##### DATA TO PROCESS #####

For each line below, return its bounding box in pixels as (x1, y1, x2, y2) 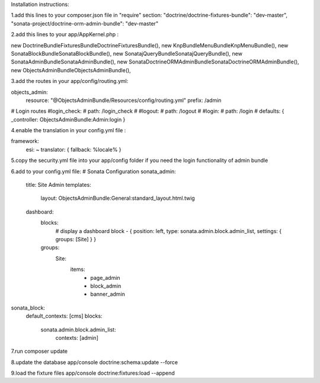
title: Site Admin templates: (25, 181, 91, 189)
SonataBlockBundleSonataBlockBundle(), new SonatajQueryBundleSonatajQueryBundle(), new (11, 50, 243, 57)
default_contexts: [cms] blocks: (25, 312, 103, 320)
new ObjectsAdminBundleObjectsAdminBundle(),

#####
##### DATA TO PROCESS #####

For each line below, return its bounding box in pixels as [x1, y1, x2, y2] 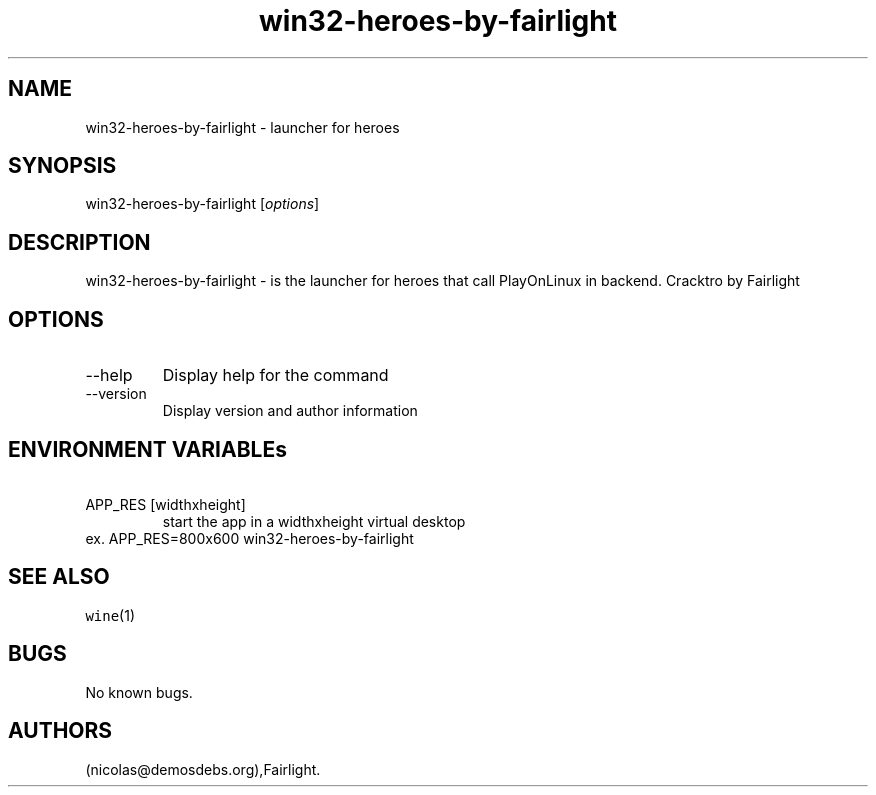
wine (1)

#####
##### DATA TO PROCESS #####

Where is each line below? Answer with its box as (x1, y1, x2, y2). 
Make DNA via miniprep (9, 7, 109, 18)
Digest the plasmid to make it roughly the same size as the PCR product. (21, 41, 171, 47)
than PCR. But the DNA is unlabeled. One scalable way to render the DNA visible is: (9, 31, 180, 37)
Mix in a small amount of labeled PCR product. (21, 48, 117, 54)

#####

▶ _WORK ORDER_
Read the records above. Show each line that has the string "product".

▶ _REPLY_
Digest the plasmid to make it roughly the same size as the PCR product. (21, 41, 171, 47)
Mix in a small amount of labeled PCR product. (21, 48, 117, 54)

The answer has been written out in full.